> **DIRECTIONS**:
Find "Солени мъфини Доматена супа" and "100 ¥ = 61.28" in the records below. Copy the lines holding them and every line between, exactly, and no others.

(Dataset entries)
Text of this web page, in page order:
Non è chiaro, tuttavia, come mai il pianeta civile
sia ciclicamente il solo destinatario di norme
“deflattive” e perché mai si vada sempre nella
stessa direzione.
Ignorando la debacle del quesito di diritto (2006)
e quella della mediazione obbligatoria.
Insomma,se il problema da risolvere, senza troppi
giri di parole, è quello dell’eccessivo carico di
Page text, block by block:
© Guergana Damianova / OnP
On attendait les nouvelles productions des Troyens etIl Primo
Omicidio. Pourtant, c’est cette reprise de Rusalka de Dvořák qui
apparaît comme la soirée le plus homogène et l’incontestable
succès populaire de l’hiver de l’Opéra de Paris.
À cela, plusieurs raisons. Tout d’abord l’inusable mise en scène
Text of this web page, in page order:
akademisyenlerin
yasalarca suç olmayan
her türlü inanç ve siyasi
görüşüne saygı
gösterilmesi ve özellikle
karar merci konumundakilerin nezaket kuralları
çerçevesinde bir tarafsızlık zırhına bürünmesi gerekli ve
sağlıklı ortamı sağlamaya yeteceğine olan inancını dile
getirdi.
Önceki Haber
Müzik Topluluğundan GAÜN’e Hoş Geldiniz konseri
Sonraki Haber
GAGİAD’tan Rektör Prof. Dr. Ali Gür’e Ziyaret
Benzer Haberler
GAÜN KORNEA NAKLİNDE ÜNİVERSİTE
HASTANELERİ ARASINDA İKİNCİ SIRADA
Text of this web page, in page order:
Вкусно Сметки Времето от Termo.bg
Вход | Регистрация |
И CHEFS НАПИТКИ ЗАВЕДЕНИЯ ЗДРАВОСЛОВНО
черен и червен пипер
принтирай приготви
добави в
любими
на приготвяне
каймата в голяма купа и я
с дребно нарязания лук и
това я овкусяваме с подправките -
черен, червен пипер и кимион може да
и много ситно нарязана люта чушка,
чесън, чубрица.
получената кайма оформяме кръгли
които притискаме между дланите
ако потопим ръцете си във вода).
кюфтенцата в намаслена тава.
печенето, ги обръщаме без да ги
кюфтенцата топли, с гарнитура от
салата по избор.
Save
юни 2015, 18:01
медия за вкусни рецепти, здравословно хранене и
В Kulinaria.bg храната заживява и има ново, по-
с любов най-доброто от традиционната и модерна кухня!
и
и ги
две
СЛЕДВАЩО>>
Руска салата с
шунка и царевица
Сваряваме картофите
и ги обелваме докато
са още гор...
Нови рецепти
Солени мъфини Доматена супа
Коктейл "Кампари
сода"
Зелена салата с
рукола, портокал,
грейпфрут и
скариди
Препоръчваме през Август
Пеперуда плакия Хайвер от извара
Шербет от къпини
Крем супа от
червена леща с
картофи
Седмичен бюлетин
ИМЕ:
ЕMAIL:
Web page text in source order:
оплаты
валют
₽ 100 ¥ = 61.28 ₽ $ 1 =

==

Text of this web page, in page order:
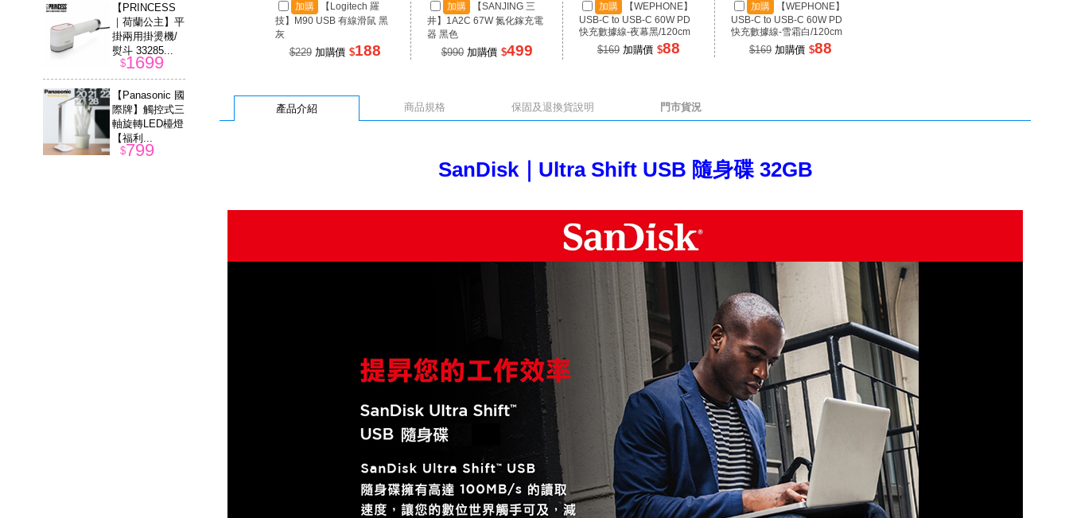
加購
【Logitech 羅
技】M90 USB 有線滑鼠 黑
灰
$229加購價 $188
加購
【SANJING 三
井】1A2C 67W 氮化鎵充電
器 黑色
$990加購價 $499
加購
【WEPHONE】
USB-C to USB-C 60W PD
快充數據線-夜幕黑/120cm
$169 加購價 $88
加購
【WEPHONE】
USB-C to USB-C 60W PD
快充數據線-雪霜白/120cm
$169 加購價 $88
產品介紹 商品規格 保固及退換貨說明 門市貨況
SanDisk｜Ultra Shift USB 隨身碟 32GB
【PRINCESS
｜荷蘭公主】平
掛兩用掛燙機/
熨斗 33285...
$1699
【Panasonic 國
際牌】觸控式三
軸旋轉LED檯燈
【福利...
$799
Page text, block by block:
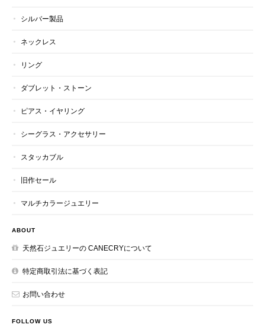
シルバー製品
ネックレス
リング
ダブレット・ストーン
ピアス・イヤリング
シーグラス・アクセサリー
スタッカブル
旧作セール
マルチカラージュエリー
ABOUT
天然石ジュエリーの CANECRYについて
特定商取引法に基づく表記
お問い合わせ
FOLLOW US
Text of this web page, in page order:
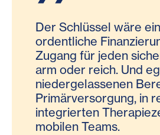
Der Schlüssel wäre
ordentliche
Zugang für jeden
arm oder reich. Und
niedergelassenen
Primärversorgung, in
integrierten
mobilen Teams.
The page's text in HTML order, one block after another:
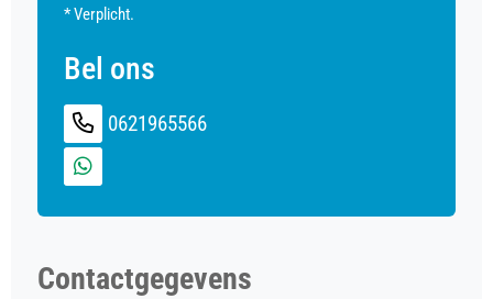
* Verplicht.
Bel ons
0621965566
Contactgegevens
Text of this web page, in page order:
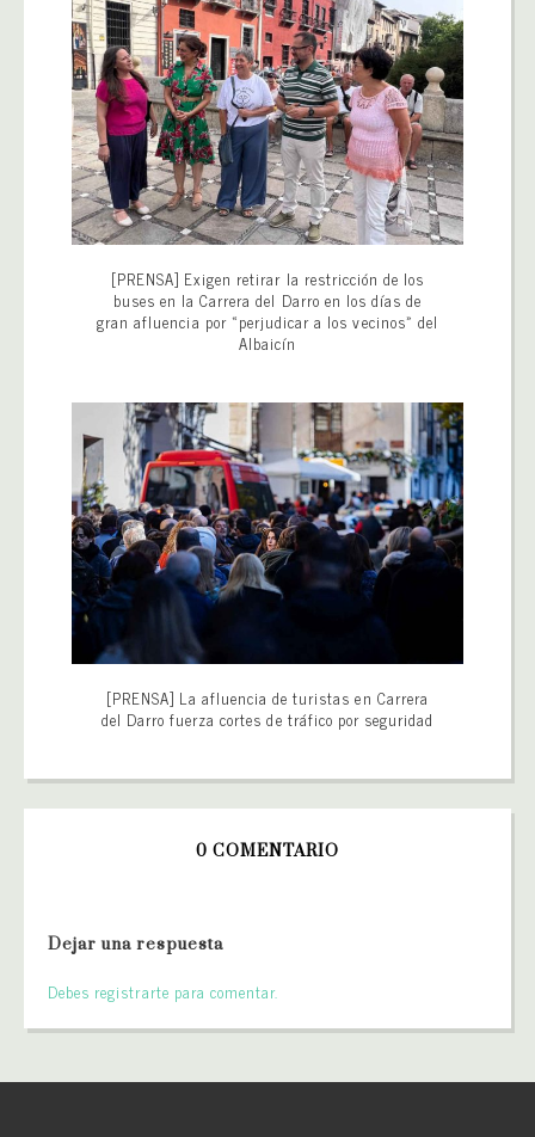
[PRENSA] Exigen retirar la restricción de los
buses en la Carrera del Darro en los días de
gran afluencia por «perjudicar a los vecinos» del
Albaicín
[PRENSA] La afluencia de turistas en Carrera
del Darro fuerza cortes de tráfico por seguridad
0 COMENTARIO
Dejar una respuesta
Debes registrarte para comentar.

> **SOLUTION TO THIS TASK**:
Солени мъфини Доматена супа
Коктейл "Кампари
сода"
Зелена салата с
рукола, портокал,
грейпфрут и
скариди
Препоръчваме през Август
Пеперуда плакия Хайвер от извара
Шербет от къпини
Крем супа от
червена леща с
картофи
Седмичен бюлетин
ИМЕ:
ЕMAIL:
Web page text in source order:
оплаты
валют
₽ 100 ¥ = 61.28 ₽ $ 1 =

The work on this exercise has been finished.